EXERCISE BRIEF
With the pictures left out, write out exactly the lines of the listing below that run from the line with "DefCon-17 wrote: (46, 45, 112, 54)" through the line with "permettent non seulement".

GIVEN DATA
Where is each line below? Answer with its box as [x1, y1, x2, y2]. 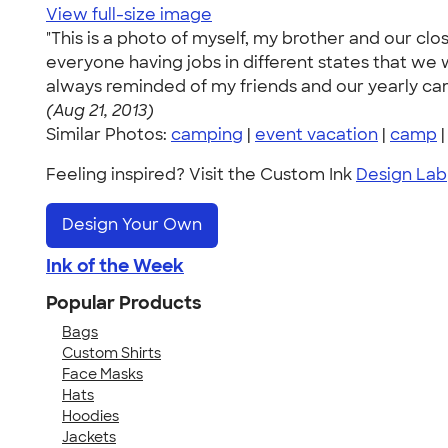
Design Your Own [62, 214, 202, 236]
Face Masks [62, 364, 143, 383]
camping [171, 124, 243, 145]
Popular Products [46, 290, 202, 315]
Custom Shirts [62, 343, 161, 362]
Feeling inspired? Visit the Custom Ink [46, 164, 356, 185]
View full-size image [46, 4, 212, 25]
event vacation [255, 124, 378, 145]
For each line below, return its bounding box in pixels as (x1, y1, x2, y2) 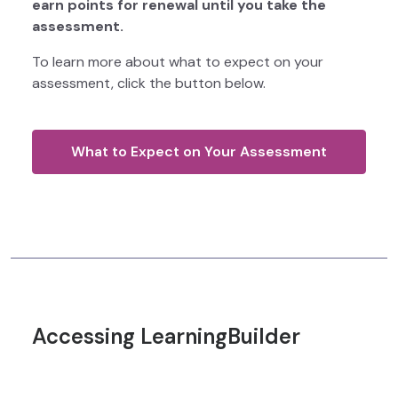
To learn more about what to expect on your (32, 52, 323, 72)
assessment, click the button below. (32, 74, 266, 93)
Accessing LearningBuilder (32, 322, 300, 351)
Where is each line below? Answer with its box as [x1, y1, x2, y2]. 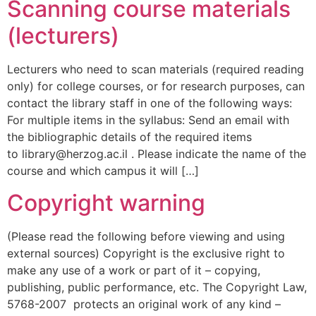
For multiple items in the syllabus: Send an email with [7, 113, 289, 128]
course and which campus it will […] [7, 164, 199, 178]
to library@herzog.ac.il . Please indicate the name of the [7, 147, 306, 162]
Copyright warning [7, 188, 205, 217]
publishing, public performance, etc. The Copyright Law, [7, 279, 307, 294]
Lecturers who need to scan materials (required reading [7, 62, 304, 77]
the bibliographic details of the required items [7, 130, 252, 145]
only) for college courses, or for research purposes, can [7, 79, 305, 94]
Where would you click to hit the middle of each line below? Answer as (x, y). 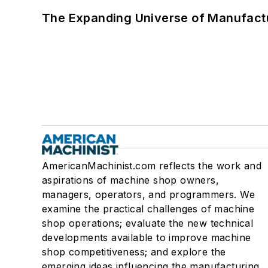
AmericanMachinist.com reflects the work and (152, 166)
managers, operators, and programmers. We (148, 195)
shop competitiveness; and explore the (134, 252)
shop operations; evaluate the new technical (148, 223)
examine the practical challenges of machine (148, 209)
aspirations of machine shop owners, (130, 180)
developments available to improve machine (147, 238)
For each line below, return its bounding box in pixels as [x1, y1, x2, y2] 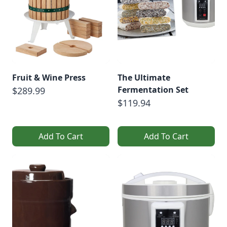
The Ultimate [118, 71, 170, 83]
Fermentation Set [118, 84, 188, 95]
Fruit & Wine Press [12, 71, 86, 83]
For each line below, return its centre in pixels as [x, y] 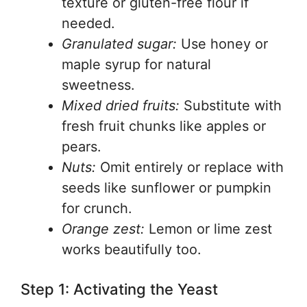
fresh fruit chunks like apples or [164, 126]
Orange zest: [103, 229]
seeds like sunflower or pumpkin [167, 188]
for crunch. [97, 208]
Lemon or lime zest [208, 229]
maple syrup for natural [136, 64]
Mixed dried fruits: [121, 106]
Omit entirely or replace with [190, 167]
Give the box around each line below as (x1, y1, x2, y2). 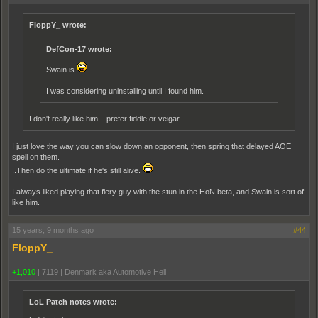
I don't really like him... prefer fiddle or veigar (29, 114, 180, 124)
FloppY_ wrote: (29, 21, 87, 30)
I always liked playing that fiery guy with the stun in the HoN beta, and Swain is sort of (12, 187, 304, 197)
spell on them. (12, 153, 60, 162)
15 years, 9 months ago (12, 226, 94, 235)
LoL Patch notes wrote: (29, 297, 117, 307)
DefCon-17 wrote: (46, 45, 112, 54)
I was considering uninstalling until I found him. (46, 87, 204, 96)
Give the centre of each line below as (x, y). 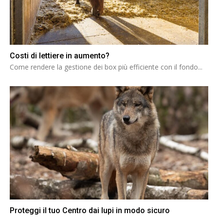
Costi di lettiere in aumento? (60, 56)
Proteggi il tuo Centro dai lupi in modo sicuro (90, 210)
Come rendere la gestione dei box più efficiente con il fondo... (106, 67)
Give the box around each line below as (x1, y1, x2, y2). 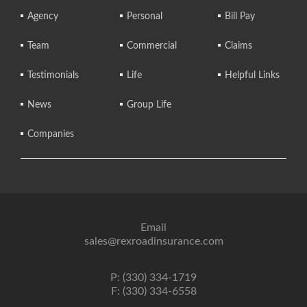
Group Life (127, 100, 171, 110)
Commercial (127, 41, 177, 51)
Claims (225, 41, 252, 51)
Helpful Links (225, 71, 280, 80)
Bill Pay (225, 12, 255, 21)
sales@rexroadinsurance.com (84, 236, 223, 247)
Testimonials (27, 71, 79, 80)
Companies (27, 130, 74, 139)
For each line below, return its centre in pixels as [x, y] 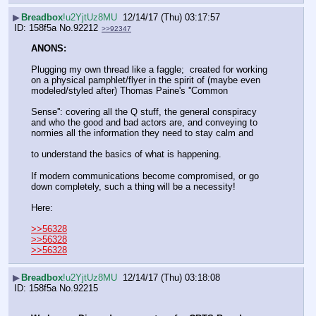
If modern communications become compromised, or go [145, 176]
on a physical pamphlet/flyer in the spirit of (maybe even [146, 80]
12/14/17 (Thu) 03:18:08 [171, 277]
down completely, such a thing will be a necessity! [133, 186]
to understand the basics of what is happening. [126, 154]
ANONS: [49, 49]
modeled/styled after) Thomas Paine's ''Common [129, 91]
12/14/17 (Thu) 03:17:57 [171, 17]
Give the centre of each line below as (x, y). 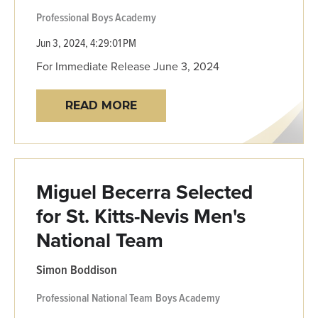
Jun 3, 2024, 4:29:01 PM (86, 42)
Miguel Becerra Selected (144, 192)
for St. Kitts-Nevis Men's (141, 216)
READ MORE (101, 105)
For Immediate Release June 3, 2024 (128, 66)
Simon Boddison (77, 269)
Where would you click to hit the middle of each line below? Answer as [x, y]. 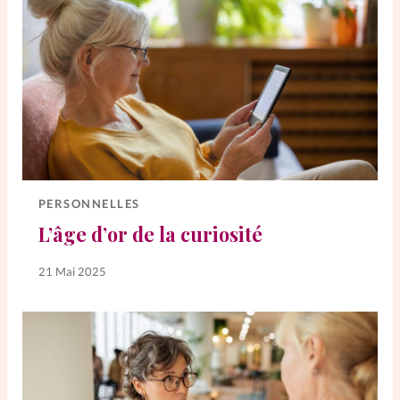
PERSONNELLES [89, 203]
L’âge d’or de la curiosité [150, 233]
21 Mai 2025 [72, 272]
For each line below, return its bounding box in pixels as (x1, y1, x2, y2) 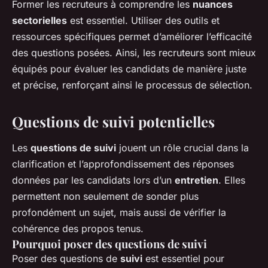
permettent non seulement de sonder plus (12, 190, 199, 203)
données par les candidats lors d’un (12, 174, 175, 187)
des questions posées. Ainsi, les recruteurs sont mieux (12, 47, 256, 59)
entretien (175, 174, 218, 187)
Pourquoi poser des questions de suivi (12, 236, 207, 252)
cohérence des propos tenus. (12, 223, 144, 235)
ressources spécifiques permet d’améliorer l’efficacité (12, 31, 252, 43)
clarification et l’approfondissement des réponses (12, 158, 234, 170)
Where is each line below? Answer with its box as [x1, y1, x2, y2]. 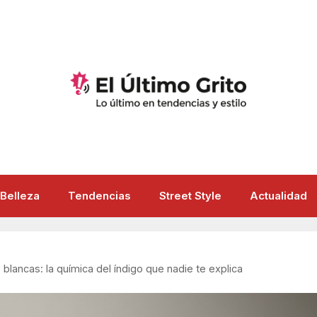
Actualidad [249, 189, 307, 203]
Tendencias [67, 189, 131, 203]
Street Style [158, 189, 221, 203]
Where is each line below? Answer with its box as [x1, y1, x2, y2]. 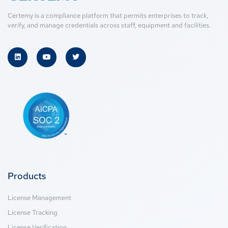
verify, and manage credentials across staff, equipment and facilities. [8, 20, 211, 30]
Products [8, 170, 46, 182]
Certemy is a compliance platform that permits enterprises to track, [8, 11, 208, 20]
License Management [8, 193, 71, 203]
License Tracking [8, 208, 58, 217]
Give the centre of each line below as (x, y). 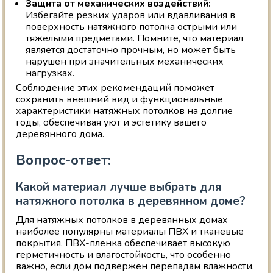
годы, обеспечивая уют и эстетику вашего (112, 123)
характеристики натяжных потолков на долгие (125, 111)
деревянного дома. (60, 134)
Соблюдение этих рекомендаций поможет (115, 88)
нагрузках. (50, 73)
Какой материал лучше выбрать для (119, 187)
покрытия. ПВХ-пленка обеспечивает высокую (123, 243)
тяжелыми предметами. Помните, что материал (135, 39)
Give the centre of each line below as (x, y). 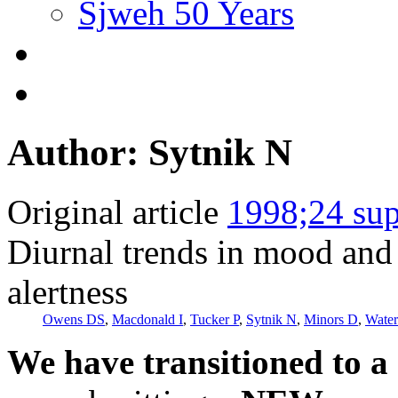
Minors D (331, 319)
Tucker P (215, 319)
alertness (68, 291)
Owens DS (74, 319)
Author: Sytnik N (150, 152)
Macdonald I (147, 319)
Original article (113, 211)
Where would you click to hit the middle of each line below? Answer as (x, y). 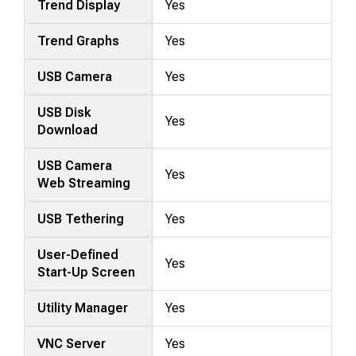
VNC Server (72, 343)
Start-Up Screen (87, 272)
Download (68, 130)
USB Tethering (81, 219)
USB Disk (64, 112)
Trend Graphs (79, 41)
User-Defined (78, 254)
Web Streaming (84, 183)
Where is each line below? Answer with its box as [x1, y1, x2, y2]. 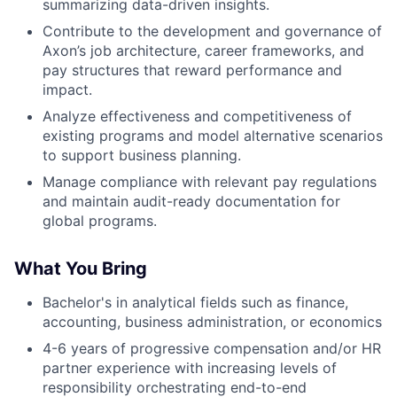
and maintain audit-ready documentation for [43, 192, 340, 210]
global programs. [43, 212, 157, 230]
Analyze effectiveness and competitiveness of [43, 107, 352, 125]
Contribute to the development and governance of [43, 22, 382, 40]
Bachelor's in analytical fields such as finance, [43, 293, 348, 311]
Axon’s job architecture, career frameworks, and [43, 42, 364, 59]
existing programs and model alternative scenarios [43, 127, 383, 144]
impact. [43, 81, 92, 98]
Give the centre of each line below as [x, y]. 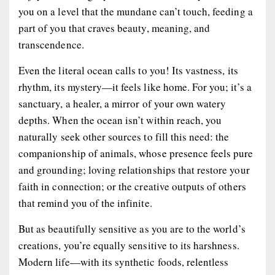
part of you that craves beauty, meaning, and [114, 28]
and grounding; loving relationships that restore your [134, 170]
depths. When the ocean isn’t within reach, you [120, 120]
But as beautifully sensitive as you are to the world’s [132, 229]
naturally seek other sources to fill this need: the [124, 137]
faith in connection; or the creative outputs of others [132, 187]
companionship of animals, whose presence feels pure [136, 153]
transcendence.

RESPONSE BOX
DefCon-17 wrote: (46, 45, 112, 54)
I was considering uninstalling until I found him. (46, 87, 204, 96)
Give the centre of each line below as (x, y). 
Costi di lettiere in aumento? (60, 56)
Proteggi il tuo Centro dai lupi in modo sicuro (90, 210)
Come rendere la gestione dei box più efficiente con il fondo... (106, 67)
Give the box around each line below as (x1, y1, x2, y2). 
Group Life (127, 100, 171, 110)
Commercial (127, 41, 177, 51)
Claims (225, 41, 252, 51)
Helpful Links (225, 71, 280, 80)
Bill Pay (225, 12, 255, 21)
sales@rexroadinsurance.com (84, 236, 223, 247)
Testimonials (27, 71, 79, 80)
Companies (27, 130, 74, 139)
For each line below, return its centre in pixels as [x, y] 
If modern communications become compromised, or go [145, 176]
on a physical pamphlet/flyer in the spirit of (maybe even [146, 80]
12/14/17 (Thu) 03:18:08 [171, 277]
down completely, such a thing will be a necessity! [133, 186]
to understand the basics of what is happening. [126, 154]
ANONS: [49, 49]
modeled/styled after) Thomas Paine's ''Common [129, 91]
12/14/17 (Thu) 03:17:57 [171, 17]
Give the centre of each line below as (x, y). 
Jun 3, 2024, 4:29:01 PM (86, 42)
Miguel Becerra Selected (144, 192)
for St. Kitts-Nevis Men's (141, 216)
READ MORE (101, 105)
For Immediate Release June 3, 2024 (128, 66)
Simon Boddison (77, 269)
Where would you click to hit the middle of each line below? Answer as [x, y]. 
PERSONNELLES [89, 203]
L’âge d’or de la curiosité [150, 233]
21 Mai 2025 [72, 272]
For each line below, return its bounding box in pixels as (x1, y1, x2, y2) 
permettent non seulement de sonder plus (12, 190, 199, 203)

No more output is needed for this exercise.